Clive Crook is the former deputy editor of The Economist and is currently a senior editor at The Atlantic. He blogs at:

clivecrook.theatlantic.com

April 7, 2008 7:40 PM

lesserliz said:

Oh, so it was the free market that caused this problem and not Fed policies? The solution is to let the thieves fail not socialize their losses and not create more regulations which "the smartest guys in the room" will always be three steps ahead of. The free market didn't create the problem but it could definitely solve it.

April 8, 2008 2:00 PM

ndmackenzie said:

lesserliz -

The "smartest guys in the room" showed they weren't smart enough to understand the consequences of their own actions - and that is why we need enhanced regulation. They claimed the financial structures they created would spread the risk but instead these structures obscured the risk. They can ascribe any risk profile they like to a package of loans but when they are six layers removed from the borrower the likelihood of that risk profile being accurate is diminished. And we are all paying the the price for their hubris.

The idea is laughable that the "free market didn't create the problem but it could definitely solve it." This is precisely the mentality that caused the problem.

April 8, 2008 2:33 PM

jwl2672 said:

Where to begin?

First of all, Clive Crook is a left-wing nut who has dropped all semblance of impartiality in his blog and his articles.  He suffers Bush Derangement Syndrome in the extreme; I would not read or take his word on anything, including vacation recommendations.

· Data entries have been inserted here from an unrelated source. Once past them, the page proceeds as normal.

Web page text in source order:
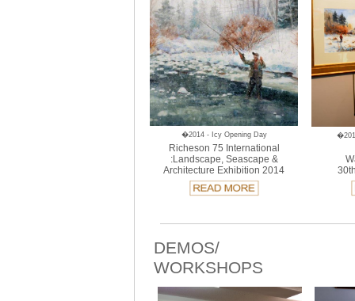
�2014 - Icy Opening Day
Richeson 75 International
:Landscape, Seascape &
Architecture Exhibition 2014
DEMOS/
WORKSHOPS

Secondly, having been an analyst at one of the rating agencies in the exact field of quantitative analysis of CDO's, CMO's, and other structured financial assets, I can assure you that there was no malice or willful misconduct on the part of the agencies.  Perhaps their default tables (historical data) were not conservative enough.  Perhaps the modeling analysis was wrong in that it assumed higher than realized recovery rates.  But the last year's subprime mortgage defaults exceeded any historical expectations.  At the rating agencies, we were constantly assuming conservative estimates of future possible defaults.  The bankers, as their jobs entailed, always complained that we were assuming the worst case scenarios.  Apparently, the worst cases were not bad enough.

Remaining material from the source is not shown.